I'm analysing some imaging data that consists of large 3-dimensional arrays of pixel intensities with dimensions [frame, x, y]
. Since these are usually too big to hold in memory, they reside on the hard disk as PyTables arrays.
What I'd like to be able to do is read out the intensities in an arbitrary subset of pixels across all frames. The natural way to do this seems to be list indexing:
import numpy as np
import tables
tmph5 = tables.open_file('temp.hdf5', 'w')
bigarray = tmph5.create_array('/', 'bigarray', np.random.randn(1000, 200, 100))
roipixels = [[0, 1, 2, 4, 6], [34, 35, 36, 40, 41]]
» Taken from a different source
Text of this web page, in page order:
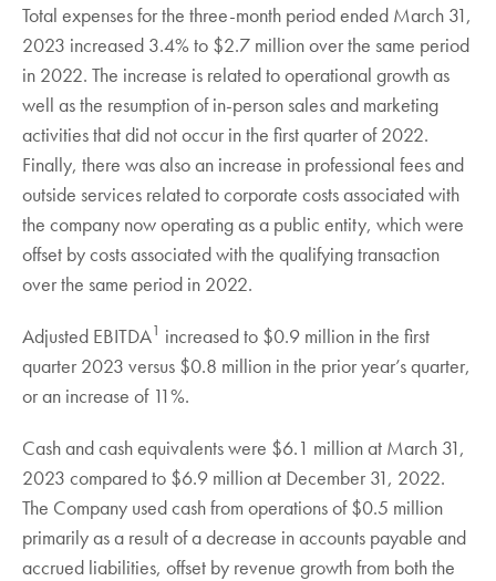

roidata = bigarray[:, roipixels[0], roipixels[1]]
# IndexError: Only one selection list is allowed
Unfortunately it seems that PyTables currently only supports a single set of list indices. A further problem is that a list index can't contain duplicates - I couldn't simultaneously read pixels [1, 2]
and [1, 3]
, since my list of pixel x-coordinates would contain [1, 1]
. I know that I can iterate over rows in the array:
roidata = np.asarray([row[roipixels[0], roipixels[1]] for row in bigarray])
but these iterative reads become quite slow for the large number of frames I'm processing.
Is there a nicer way of doing this? I'm relatively new to PyTables, so if you have any tips on organising datasets in large arrays I'd love to hear them.
h5py
is much more natural for non-table-like data. However, it has the same limitation, in this case.